*** DATA TO EXAMINE ***

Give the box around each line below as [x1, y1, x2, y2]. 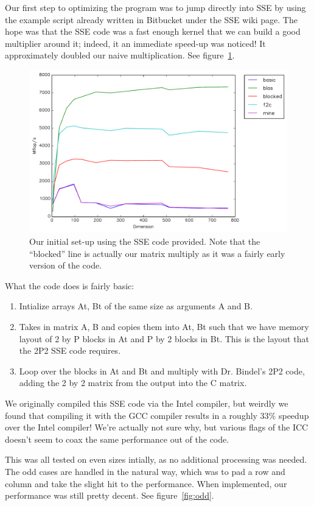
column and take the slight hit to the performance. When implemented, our [5, 477, 287, 490]
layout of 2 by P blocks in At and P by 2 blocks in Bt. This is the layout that [19, 332, 309, 345]
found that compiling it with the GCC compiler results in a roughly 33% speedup [5, 409, 309, 421]
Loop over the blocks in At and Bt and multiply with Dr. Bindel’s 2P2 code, [19, 364, 305, 377]
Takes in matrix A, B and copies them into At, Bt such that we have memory [19, 320, 309, 333]
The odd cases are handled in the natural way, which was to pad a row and [5, 465, 285, 477]
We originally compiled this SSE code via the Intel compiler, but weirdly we [5, 396, 288, 409]
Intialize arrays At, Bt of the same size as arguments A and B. [19, 300, 253, 312]

*** End of DATA TO EXAMINE ***

*DIRECTIONS FOR THIS TASK:*
The job here is to find each line above with the word "that" and copy it.

*ANSWER:*
layout of 2 by P blocks in At and P by 2 blocks in Bt. This is the layout that [19, 332, 309, 345]
found that compiling it with the GCC compiler results in a roughly 33% speedup [5, 409, 309, 421]
Takes in matrix A, B and copies them into At, Bt such that we have memory [19, 320, 309, 333]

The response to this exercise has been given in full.